You are viewing a plain text version of this content. The canonical link for it is here.
Posted to common-commits@hadoop.apache.org by ro...@apache.org on 2019/08/29 04:07:22 UTC

[hadoop] branch branch-3.2 updated: YARN-9640. Slow event processing could cause too many attempt unregister events. Contributed by Bibin A Chundatt.

This is an automated email from the ASF dual-hosted git repository.

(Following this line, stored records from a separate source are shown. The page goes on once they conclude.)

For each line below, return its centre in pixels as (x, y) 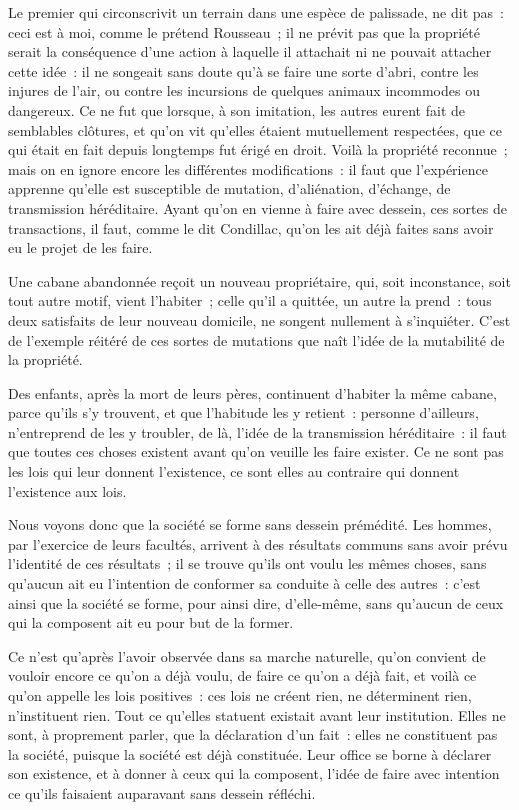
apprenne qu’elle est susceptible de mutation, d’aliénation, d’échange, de (229, 188)
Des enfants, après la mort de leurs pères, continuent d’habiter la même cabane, (252, 392)
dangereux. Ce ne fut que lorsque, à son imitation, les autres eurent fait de (237, 109)
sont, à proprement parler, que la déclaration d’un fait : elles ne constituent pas (253, 734)
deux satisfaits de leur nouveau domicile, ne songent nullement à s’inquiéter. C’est (259, 319)
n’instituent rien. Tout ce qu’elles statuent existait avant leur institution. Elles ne (257, 714)
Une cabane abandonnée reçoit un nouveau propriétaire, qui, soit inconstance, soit (259, 280)
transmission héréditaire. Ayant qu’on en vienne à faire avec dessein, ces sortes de (257, 207)
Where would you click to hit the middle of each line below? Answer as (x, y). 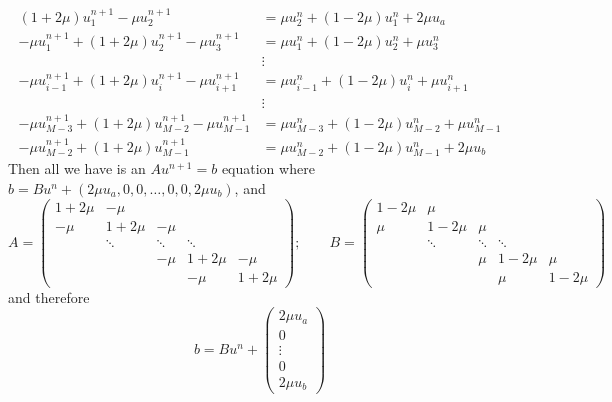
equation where (268, 168)
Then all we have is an (77, 168)
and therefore (49, 296)
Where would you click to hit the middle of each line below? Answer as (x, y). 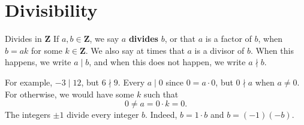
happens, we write (38, 62)
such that (161, 94)
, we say (104, 39)
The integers (28, 115)
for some (47, 50)
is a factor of (228, 39)
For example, (29, 82)
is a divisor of (219, 50)
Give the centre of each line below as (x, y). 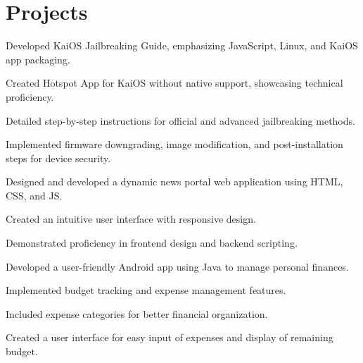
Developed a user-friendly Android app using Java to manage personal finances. (177, 266)
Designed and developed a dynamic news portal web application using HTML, (174, 181)
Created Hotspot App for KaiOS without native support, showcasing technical (174, 83)
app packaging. (38, 59)
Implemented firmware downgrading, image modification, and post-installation (174, 144)
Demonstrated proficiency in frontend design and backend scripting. (152, 243)
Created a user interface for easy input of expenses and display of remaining (170, 337)
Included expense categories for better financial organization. (137, 313)
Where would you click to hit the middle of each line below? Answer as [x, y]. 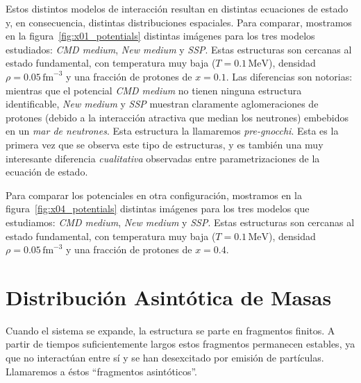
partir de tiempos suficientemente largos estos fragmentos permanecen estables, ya [180, 344]
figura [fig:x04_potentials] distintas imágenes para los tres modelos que [158, 208]
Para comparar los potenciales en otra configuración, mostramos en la [154, 195]
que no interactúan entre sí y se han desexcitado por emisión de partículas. [165, 357]
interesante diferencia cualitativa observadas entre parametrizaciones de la [163, 158]
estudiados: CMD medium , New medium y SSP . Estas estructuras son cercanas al [179, 49]
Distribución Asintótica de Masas [169, 297]
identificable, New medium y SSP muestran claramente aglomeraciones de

rohithsharmaks pushed a commit to branch branch-3.2
in repository https://gitbox.apache.org/repos/asf/hadoop.git


The following commit(s) were added to refs/heads/branch-3.2 by this push:
     new 81c0809  YARN-9640. Slow event processing could cause too many attempt unregister events. Contributed by Bibin A Chundatt.
81c0809 is described below

commit 81c08094634776c069f8595be7519af5681a9bd5
Author: Rohith Sharma K S <ro...@apache.org>
AuthorDate: Thu Aug 29 09:30:20 2019 +0530

    YARN-9640. Slow event processing could cause too many attempt unregister events. Contributed by Bibin A Chundatt.
---
 .../resourcemanager/ApplicationMasterService.java  | 14 ++++--
 .../TestApplicationMasterService.java              | 54 ++++++++++++++++++++++
 2 files changed, 65 insertions(+), 3 deletions(-)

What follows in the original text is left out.